Matt Puumala wrote:
Thank you for the reply!

I am with you 100%. There are plans for the session db, and the cookie
format, all on the drawing boards, to get past "stateless http". But
I'm trying to do it stepwise, to save my sanity.

Talking about HTTP authentication, that's a good plan.
Unfortunately sometimes difficult to follow, because HTTP authentication is full of twists and turns that don't usually let you do things stepwise.

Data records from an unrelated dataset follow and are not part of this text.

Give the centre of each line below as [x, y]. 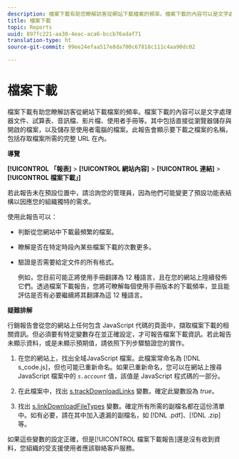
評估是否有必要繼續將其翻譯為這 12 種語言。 [82, 295]
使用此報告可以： [32, 216]
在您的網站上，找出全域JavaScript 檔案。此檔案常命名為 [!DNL [109, 358]
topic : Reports [30, 27]
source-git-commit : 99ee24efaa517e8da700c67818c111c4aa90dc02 [101, 47]
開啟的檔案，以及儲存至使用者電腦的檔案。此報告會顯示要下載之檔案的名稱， [119, 130]
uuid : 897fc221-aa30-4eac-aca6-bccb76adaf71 [74, 34]
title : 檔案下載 [29, 21]
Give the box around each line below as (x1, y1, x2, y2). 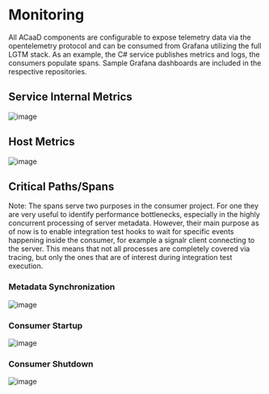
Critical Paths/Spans (8, 179, 115, 193)
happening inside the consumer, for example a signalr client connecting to (8, 236, 255, 245)
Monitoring (8, 6, 85, 24)
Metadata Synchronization (8, 281, 116, 292)
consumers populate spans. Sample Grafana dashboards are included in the (8, 58, 262, 68)
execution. (8, 261, 44, 271)
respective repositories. (8, 66, 87, 76)
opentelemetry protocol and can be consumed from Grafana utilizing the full (8, 40, 262, 50)
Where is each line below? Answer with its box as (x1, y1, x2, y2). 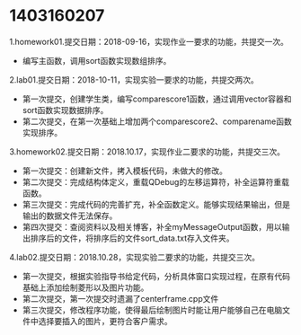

So for now the question is: How do I actually prompt the user for the
passwords? My reason for using Basic Auth and changing the realm is to
make use of browsers' built-in popup auth mechanism. Is my solution of
just authenticating twice naive? Is there a way to control that
mechanism more manually (this is where my "change the AuthName in
code" idea came from)? If not that, then...? Create an HTML form on
the fly? (My gut says "eww" to that.) Any ideas you might have, including
where to go to read more, are welcome.

There is already plenty of stuff in the above paragraph to be answered.

What the browser displays in the title bar of its embedded authentication mechanism, is nothing else than the content of the "realm" of the "auth required" header that it receives back from the server. So you could "trick" that by fabricating this header (and the 401 response) yourself, instead of letting Apache send it. When the browser response will come back, it will have an "Authorization" header containing this same "realm" part that you sent, and since it is your authentication module catching this new request, you can deal with it too. I am also quite sure that you could, with mod_perl, go and play games with Apache to change it's notion of the "realm" you are in. But what I am not so sure of, are the unforeseen side-effects of doing that.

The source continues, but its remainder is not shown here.